## DIRECTIONS
Reproduce the data in full, exactly as given, leaving images out.

"""

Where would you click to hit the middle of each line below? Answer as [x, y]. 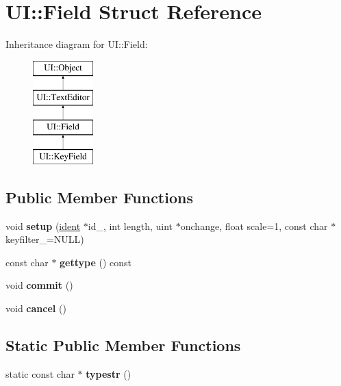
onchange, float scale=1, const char [254, 226]
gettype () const [96, 262]
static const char [40, 373]
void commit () [39, 285]
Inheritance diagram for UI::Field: [77, 44]
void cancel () [36, 308]
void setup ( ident [43, 226]
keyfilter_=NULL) [45, 239]
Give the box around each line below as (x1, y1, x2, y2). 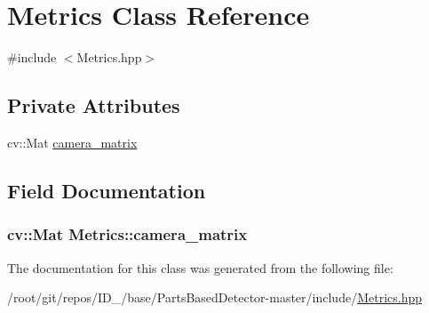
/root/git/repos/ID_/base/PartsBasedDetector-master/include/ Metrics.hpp (7, 288, 422, 307)
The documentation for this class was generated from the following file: (7, 258, 393, 277)
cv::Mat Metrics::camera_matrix (7, 223, 248, 245)
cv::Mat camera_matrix (7, 132, 138, 151)
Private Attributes (7, 92, 180, 119)
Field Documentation (7, 176, 206, 204)
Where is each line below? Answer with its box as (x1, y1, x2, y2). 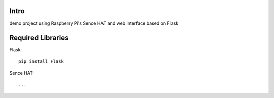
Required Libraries (9, 34, 69, 42)
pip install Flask (18, 58, 64, 64)
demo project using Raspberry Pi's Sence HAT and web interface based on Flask (9, 20, 179, 26)
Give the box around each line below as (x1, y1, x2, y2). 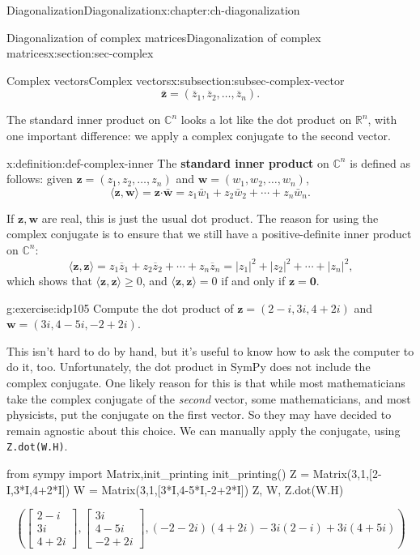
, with (367, 111, 397, 128)
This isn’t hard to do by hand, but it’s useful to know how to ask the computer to (6, 342, 414, 359)
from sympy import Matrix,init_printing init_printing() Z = (6, 465, 310, 482)
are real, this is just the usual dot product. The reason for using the (41, 209, 379, 226)
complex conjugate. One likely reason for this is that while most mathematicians (6, 374, 405, 391)
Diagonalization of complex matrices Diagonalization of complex (6, 28, 321, 45)
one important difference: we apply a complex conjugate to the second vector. (6, 126, 391, 143)
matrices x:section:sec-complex (6, 45, 154, 62)
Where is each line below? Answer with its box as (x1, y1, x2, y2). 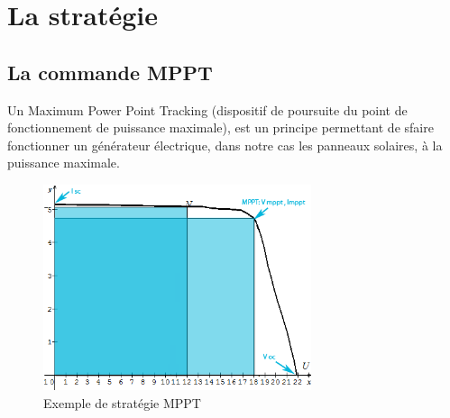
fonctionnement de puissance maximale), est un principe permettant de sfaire (7, 118, 434, 137)
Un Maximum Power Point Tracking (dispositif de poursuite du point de (7, 100, 408, 119)
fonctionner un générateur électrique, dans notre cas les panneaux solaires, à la (7, 135, 443, 154)
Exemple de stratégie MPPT (43, 393, 201, 412)
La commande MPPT (7, 58, 213, 86)
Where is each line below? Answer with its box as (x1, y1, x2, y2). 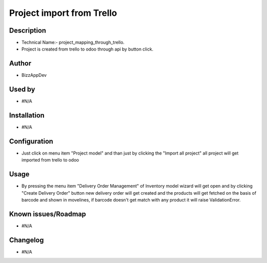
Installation (9, 111, 44, 120)
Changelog (9, 236, 44, 244)
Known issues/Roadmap (9, 210, 87, 218)
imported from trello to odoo (21, 157, 79, 163)
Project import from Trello (9, 7, 117, 18)
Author (9, 59, 32, 68)
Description (9, 26, 46, 35)
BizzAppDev (21, 72, 47, 78)
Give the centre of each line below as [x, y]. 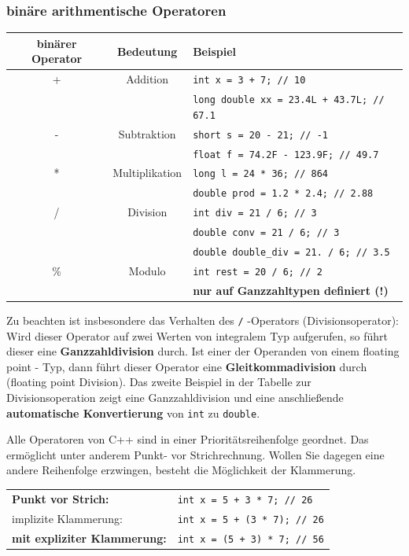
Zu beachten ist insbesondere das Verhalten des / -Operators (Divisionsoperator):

"""

## RESPONSE BELOW
Where would you click to hit the middle of each line below? Answer as [x, y]. 
onchange, float scale=1, const char [254, 226]
gettype () const [96, 262]
static const char [40, 373]
void commit () [39, 285]
Inheritance diagram for UI::Field: [77, 44]
void cancel () [36, 308]
void setup ( ident [43, 226]
keyfilter_=NULL) [45, 239]
Give the box around each line below as (x1, y1, x2, y2). 
/root/git/repos/ID_/base/PartsBasedDetector-master/include/ Metrics.hpp (7, 288, 422, 307)
The documentation for this class was generated from the following file: (7, 258, 393, 277)
cv::Mat Metrics::camera_matrix (7, 223, 248, 245)
cv::Mat camera_matrix (7, 132, 138, 151)
Private Attributes (7, 92, 180, 119)
Field Documentation (7, 176, 206, 204)
Where is each line below? Answer with its box as (x1, y1, x2, y2). 
Required Libraries (9, 34, 69, 42)
pip install Flask (18, 58, 64, 64)
demo project using Raspberry Pi's Sence HAT and web interface based on Flask (9, 20, 179, 26)
Give the box around each line below as (x1, y1, x2, y2). 
, with (367, 111, 397, 128)
This isn’t hard to do by hand, but it’s useful to know how to ask the computer to (6, 342, 414, 359)
from sympy import Matrix,init_printing init_printing() Z = (6, 465, 310, 482)
are real, this is just the usual dot product. The reason for using the (41, 209, 379, 226)
complex conjugate. One likely reason for this is that while most mathematicians (6, 374, 405, 391)
Diagonalization of complex matrices Diagonalization of complex (6, 28, 321, 45)
one important difference: we apply a complex conjugate to the second vector. (6, 126, 391, 143)
matrices x:section:sec-complex (6, 45, 154, 62)
Where is each line below? Answer with its box as (x1, y1, x2, y2). 
fonctionnement de puissance maximale), est un principe permettant de sfaire (7, 118, 434, 137)
Un Maximum Power Point Tracking (dispositif de poursuite du point de (7, 100, 408, 119)
fonctionner un générateur électrique, dans notre cas les panneaux solaires, à la (7, 135, 443, 154)
Exemple de stratégie MPPT (43, 393, 201, 412)
La commande MPPT (7, 58, 213, 86)
Where is each line below? Answer with its box as (x1, y1, x2, y2). 
Installation (9, 111, 44, 120)
Changelog (9, 236, 44, 244)
Known issues/Roadmap (9, 210, 87, 218)
imported from trello to odoo (21, 157, 79, 163)
Project import from Trello (9, 7, 117, 18)
Author (9, 59, 32, 68)
Description (9, 26, 46, 35)
BizzAppDev (21, 72, 47, 78)
Give the centre of each line below as [x, y]. 
Zu beachten ist insbesondere das Verhalten des / -Operators (Divisionsoperator):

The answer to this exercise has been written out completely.